### Description of the task:
Once you find the line with "with the user question. [87, 183]" in the entries below, return exactly every line from it through the line with "within the search".

### Records for processing:
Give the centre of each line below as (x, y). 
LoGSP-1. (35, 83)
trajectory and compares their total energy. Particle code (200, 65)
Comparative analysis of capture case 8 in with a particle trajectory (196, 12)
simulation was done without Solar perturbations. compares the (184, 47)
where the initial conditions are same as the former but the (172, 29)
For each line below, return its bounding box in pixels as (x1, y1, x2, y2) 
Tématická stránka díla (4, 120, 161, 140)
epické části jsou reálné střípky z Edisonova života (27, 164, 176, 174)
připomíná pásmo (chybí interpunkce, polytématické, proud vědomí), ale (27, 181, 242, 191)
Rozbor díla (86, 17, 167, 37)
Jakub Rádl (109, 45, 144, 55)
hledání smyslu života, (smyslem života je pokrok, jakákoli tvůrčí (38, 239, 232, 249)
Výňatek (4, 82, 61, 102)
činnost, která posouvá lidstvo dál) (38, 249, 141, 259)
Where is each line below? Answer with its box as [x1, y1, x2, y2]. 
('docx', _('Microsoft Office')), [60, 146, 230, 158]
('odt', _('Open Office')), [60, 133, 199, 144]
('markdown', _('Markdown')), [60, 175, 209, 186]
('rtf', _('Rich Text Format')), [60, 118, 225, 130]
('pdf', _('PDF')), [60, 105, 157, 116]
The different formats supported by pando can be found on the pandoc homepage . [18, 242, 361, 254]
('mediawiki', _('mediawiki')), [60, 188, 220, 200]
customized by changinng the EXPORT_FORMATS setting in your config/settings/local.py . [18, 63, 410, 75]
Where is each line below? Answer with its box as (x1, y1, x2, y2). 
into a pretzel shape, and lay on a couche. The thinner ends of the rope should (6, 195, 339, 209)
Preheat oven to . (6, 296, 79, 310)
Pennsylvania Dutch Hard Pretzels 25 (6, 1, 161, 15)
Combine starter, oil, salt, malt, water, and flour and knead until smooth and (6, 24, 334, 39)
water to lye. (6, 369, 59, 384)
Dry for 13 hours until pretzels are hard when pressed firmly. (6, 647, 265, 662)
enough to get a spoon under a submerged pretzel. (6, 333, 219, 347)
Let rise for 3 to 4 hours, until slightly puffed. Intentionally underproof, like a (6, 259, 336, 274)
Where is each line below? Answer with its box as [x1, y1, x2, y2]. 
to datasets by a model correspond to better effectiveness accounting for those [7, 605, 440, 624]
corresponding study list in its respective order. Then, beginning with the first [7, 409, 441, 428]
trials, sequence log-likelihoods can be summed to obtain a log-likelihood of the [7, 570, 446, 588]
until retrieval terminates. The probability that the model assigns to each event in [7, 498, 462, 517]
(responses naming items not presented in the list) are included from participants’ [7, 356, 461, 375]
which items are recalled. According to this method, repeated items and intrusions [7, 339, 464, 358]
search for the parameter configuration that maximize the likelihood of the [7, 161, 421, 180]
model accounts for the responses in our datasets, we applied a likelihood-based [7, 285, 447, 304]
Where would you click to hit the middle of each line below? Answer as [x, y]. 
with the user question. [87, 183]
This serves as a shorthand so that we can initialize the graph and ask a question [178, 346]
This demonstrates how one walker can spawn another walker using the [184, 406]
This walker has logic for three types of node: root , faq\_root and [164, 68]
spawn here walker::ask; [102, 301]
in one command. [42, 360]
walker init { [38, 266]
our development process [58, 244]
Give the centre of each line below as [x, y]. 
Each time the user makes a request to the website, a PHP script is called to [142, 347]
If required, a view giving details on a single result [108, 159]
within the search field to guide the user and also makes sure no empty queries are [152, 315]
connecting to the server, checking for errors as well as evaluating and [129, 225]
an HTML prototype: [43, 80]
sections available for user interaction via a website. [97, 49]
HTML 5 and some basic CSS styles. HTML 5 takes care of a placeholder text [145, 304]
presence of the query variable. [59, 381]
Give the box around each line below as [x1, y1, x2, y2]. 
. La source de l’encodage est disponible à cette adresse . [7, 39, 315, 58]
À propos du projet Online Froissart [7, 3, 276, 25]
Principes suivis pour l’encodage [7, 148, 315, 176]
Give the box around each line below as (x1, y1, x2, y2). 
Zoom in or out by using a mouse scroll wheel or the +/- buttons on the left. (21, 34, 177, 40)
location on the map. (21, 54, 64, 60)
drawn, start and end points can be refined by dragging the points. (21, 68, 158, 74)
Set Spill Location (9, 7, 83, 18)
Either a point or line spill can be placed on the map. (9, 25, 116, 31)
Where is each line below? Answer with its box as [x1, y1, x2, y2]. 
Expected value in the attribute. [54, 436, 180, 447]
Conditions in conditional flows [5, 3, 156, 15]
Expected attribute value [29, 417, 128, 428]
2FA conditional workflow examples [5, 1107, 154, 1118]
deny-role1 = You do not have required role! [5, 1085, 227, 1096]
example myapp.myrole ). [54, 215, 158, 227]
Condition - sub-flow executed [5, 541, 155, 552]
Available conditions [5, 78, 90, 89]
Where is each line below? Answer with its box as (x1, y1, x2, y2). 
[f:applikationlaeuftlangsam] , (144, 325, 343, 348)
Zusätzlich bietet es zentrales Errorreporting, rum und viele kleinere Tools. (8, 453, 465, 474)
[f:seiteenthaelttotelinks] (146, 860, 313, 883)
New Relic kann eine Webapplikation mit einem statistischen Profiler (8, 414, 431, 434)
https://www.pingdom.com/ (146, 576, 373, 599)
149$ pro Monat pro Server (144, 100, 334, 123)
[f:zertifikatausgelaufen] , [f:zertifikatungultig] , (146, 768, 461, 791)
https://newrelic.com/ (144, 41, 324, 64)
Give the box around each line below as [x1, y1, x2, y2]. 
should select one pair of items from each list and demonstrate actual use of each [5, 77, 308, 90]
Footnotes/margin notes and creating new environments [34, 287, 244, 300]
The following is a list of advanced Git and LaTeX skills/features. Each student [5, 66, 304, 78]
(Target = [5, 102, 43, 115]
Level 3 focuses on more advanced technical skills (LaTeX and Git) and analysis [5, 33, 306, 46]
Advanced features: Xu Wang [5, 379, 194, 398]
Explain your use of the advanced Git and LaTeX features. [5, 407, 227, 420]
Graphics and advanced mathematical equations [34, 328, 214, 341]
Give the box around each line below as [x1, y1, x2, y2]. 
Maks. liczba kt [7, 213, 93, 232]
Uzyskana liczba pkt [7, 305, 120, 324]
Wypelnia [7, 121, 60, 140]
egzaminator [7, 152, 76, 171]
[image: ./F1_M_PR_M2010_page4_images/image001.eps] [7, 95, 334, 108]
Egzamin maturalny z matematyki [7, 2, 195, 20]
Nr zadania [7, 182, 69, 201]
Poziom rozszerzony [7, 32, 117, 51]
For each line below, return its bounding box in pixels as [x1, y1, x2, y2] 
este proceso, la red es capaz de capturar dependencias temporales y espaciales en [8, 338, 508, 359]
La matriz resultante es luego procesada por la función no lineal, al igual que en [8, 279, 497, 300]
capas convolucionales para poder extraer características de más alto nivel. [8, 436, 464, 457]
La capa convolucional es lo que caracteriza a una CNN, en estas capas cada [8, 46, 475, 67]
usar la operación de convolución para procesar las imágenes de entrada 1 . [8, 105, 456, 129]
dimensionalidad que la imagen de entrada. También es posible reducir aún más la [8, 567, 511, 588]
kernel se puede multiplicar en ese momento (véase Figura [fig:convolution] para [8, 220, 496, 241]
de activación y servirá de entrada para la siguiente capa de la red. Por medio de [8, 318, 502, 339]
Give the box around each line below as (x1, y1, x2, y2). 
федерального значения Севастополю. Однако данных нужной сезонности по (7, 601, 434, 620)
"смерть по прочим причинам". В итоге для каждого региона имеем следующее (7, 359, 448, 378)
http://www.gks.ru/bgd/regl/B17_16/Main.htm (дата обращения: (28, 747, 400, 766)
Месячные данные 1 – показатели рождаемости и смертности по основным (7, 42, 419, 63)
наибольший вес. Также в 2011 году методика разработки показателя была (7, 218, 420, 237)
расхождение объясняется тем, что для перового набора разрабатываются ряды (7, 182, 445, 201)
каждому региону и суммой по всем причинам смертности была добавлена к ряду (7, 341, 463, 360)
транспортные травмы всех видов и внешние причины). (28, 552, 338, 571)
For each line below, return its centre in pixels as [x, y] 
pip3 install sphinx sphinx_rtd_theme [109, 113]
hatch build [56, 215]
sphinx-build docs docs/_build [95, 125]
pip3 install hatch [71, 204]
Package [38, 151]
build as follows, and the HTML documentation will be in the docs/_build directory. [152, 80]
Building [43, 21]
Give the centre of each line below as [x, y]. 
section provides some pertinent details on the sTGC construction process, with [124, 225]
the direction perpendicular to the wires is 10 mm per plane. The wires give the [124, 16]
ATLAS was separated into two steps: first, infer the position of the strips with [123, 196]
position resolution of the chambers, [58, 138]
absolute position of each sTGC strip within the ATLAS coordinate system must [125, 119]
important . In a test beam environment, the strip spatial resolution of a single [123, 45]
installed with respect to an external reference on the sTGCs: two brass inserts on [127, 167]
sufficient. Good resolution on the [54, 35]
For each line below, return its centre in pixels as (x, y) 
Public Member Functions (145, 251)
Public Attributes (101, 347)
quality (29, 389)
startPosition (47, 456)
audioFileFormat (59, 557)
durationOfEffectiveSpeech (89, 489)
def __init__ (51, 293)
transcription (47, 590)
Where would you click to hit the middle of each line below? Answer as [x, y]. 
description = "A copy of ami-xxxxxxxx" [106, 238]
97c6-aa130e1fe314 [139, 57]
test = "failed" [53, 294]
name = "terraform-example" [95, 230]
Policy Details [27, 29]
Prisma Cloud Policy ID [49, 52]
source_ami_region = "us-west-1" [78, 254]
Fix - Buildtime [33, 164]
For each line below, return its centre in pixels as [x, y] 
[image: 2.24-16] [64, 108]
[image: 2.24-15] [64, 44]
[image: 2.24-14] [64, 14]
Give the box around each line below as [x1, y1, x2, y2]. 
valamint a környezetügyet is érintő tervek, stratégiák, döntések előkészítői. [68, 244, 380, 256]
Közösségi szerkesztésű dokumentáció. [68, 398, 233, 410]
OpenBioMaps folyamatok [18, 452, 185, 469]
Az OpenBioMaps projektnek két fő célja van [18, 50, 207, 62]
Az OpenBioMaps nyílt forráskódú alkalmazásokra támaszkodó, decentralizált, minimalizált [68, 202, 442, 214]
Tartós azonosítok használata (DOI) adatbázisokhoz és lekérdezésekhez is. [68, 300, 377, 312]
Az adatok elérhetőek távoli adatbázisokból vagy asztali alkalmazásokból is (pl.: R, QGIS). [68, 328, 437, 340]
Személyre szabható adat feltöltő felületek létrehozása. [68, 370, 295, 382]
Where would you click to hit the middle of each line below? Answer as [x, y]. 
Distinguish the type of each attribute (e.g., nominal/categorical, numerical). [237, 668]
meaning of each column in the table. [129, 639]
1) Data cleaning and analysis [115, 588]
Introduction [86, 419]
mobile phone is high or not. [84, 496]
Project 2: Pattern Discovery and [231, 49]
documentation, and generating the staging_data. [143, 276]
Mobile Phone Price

### Solution to this problem:
with the user question. [87, 183]
This serves as a shorthand so that we can initialize the graph and ask a question [178, 346]
This demonstrates how one walker can spawn another walker using the [184, 406]
This walker has logic for three types of node: root , faq\_root and [164, 68]
spawn here walker::ask; [102, 301]
in one command. [42, 360]
walker init { [38, 266]
our development process [58, 244]
Give the centre of each line below as [x, y]. 
Each time the user makes a request to the website, a PHP script is called to [142, 347]
If required, a view giving details on a single result [108, 159]
within the search field to guide the user and also makes sure no empty queries are [152, 315]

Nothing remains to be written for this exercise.